→ Try it
Images are to be excluded from the copy, and the records below reproduced word for word.

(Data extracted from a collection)
+ + + +
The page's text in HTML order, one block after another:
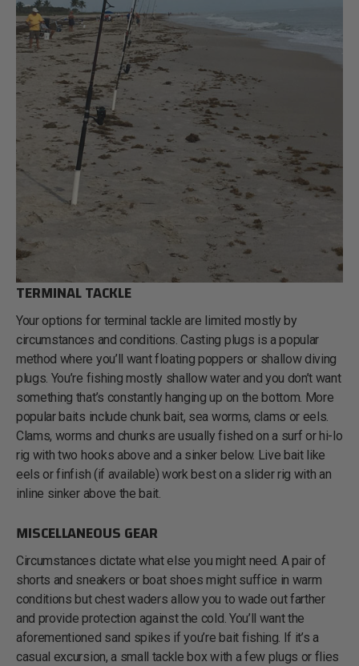
TERMINAL TACKLE
Your options for terminal tackle are limited mostly by
circumstances and conditions. Casting plugs is a popular
method where you’ll want floating poppers or shallow diving
plugs. You’re fishing mostly shallow water and you don’t want
something that’s constantly hanging up on the bottom. More
popular baits include chunk bait, sea worms, clams or eels.
Clams, worms and chunks are usually fished on a surf or hi-lo
rig with two hooks above and a sinker below. Live bait like
eels or finfish (if available) work best on a slider rig with an
inline sinker above the bait.
MISCELLANEOUS GEAR
Circumstances dictate what else you might need. A pair of
shorts and sneakers or boat shoes might suffice in warm
conditions but chest waders allow you to wade out farther
and provide protection against the cold. You’ll want the
aforementioned sand spikes if you’re bait fishing. If it’s a
casual excursion, a small tackle box with a few plugs or flies
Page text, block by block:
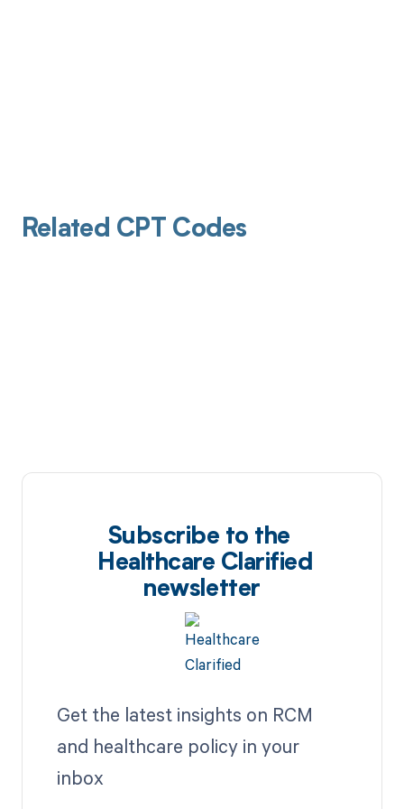
Related CPT Codes
Subscribe to the
Healthcare Clarified
newsletter
Get the latest insights on RCM
and healthcare policy in your
inbox
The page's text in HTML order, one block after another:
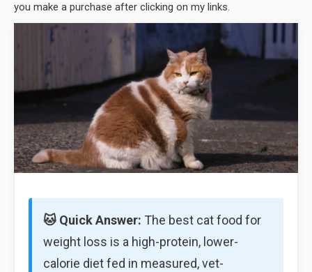
you make a purchase after clicking on my links.
🐱 Quick Answer: The best cat food for
weight loss is a high-protein, lower-
calorie diet fed in measured, vet-
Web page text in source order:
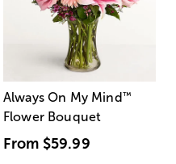
Always On My Mind ™
Flower Bouquet
From $59.99
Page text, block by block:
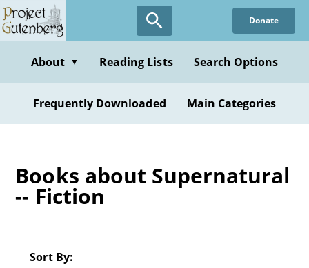
Skip
to
content
Donate
About ▼ Reading Lists Search Options
Frequently Downloaded Main Categories
Books about Supernatural
-- Fiction
Sort By:
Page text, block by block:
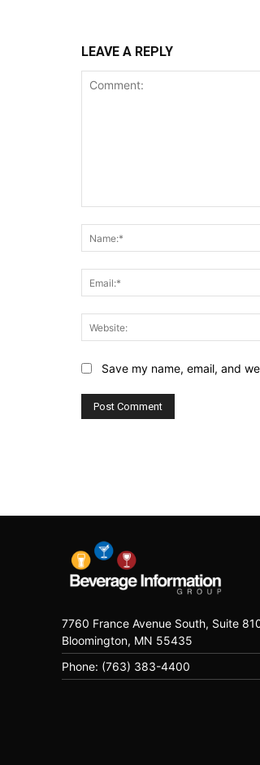
LEAVE A REPLY
Save my name, email, and
7760 France Avenue South, Suite
Bloomington, MN 55435
Phone: (763) 383-4400
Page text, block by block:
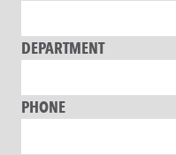
DEPARTMENT
PHONE
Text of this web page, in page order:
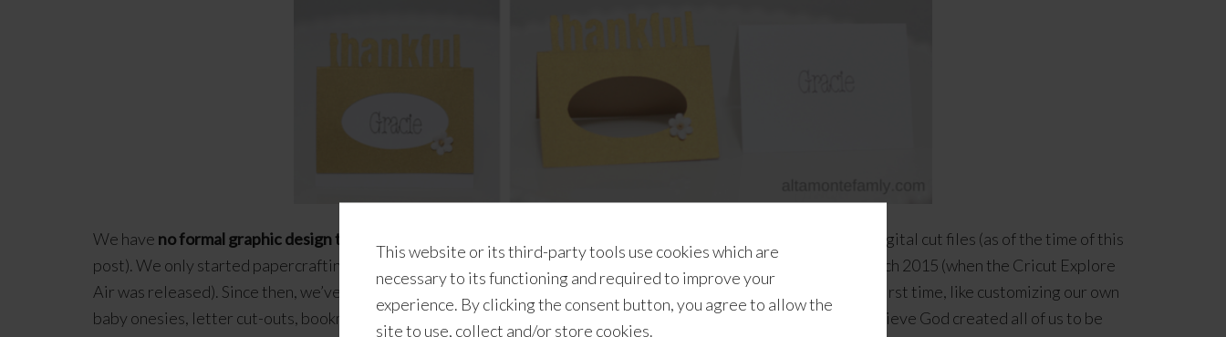
This website or its third-party tools use cookies which are
necessary to its functioning and required to improve your
experience. By clicking the consent button, you agree to allow the
site to use, collect and/or store cookies.
We have no formal graphic design training or experience
and we only use a free tool (Google Draw) to make our digital cut files (as of the time of this
post). We only started papercrafting (albeit casually) since we purchased our very first Cricut product back in March 2015 (when the Cricut Explore
Air was released). Since then, we’ve been sporadically experimenting with
several different projects
for the very first time, like customizing our own
baby onesies, letter cut-outs, bookmarks, gift tags, and cutting various media like junk mail and
. We believe God created all of us to be
+ + + +
→ Task response
The page's text in HTML order, one block after another:
TERMINAL TACKLE
Your options for terminal tackle are limited mostly by
circumstances and conditions. Casting plugs is a popular
method where you’ll want floating poppers or shallow diving
plugs. You’re fishing mostly shallow water and you don’t want
something that’s constantly hanging up on the bottom. More
popular baits include chunk bait, sea worms, clams or eels.
Clams, worms and chunks are usually fished on a surf or hi-lo
rig with two hooks above and a sinker below. Live bait like
eels or finfish (if available) work best on a slider rig with an
inline sinker above the bait.
MISCELLANEOUS GEAR
Circumstances dictate what else you might need. A pair of
shorts and sneakers or boat shoes might suffice in warm
conditions but chest waders allow you to wade out farther
and provide protection against the cold. You’ll want the
aforementioned sand spikes if you’re bait fishing. If it’s a
casual excursion, a small tackle box with a few plugs or flies
Page text, block by block:
Related CPT Codes
Subscribe to the
Healthcare Clarified
newsletter
Get the latest insights on RCM
and healthcare policy in your
inbox
The page's text in HTML order, one block after another:
you make a purchase after clicking on my links.
🐱 Quick Answer: The best cat food for
weight loss is a high-protein, lower-
calorie diet fed in measured, vet-
Web page text in source order:
Always On My Mind ™
Flower Bouquet
From $59.99
Page text, block by block:
Skip
to
content
Donate
About ▼ Reading Lists Search Options
Frequently Downloaded Main Categories
Books about Supernatural
-- Fiction
Sort By:
Page text, block by block:
LEAVE A REPLY
Save my name, email, and
7760 France Avenue South, Suite
Bloomington, MN 55435
Phone: (763) 383-4400
Page text, block by block:
DEPARTMENT
PHONE
Text of this web page, in page order:
This website or its third-party tools use cookies which are
necessary to its functioning and required to improve your
experience. By clicking the consent button, you agree to allow the
site to use, collect and/or store cookies.
We have no formal graphic design training or experience
and we only use a free tool (Google Draw) to make our digital cut files (as of the time of this
post). We only started papercrafting (albeit casually) since we purchased our very first Cricut product back in March 2015 (when the Cricut Explore
Air was released). Since then, we’ve been sporadically experimenting with
several different projects
for the very first time, like customizing our own
baby onesies, letter cut-outs, bookmarks, gift tags, and cutting various media like junk mail and
. We believe God created all of us to be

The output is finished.